= Beginning of Section =

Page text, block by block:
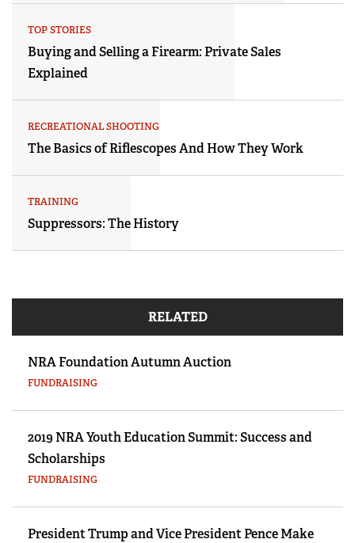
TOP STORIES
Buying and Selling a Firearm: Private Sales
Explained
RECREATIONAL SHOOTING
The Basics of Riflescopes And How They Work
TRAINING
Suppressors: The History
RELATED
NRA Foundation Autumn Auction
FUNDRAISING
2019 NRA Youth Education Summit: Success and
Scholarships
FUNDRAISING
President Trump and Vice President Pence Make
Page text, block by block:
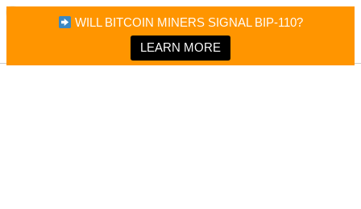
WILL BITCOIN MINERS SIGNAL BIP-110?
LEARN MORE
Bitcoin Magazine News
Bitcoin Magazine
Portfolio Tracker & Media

= End of Section =

With "Magazine" as the string to look for, count the matching lines in the entries above and report only the number.

[Exercise response] 2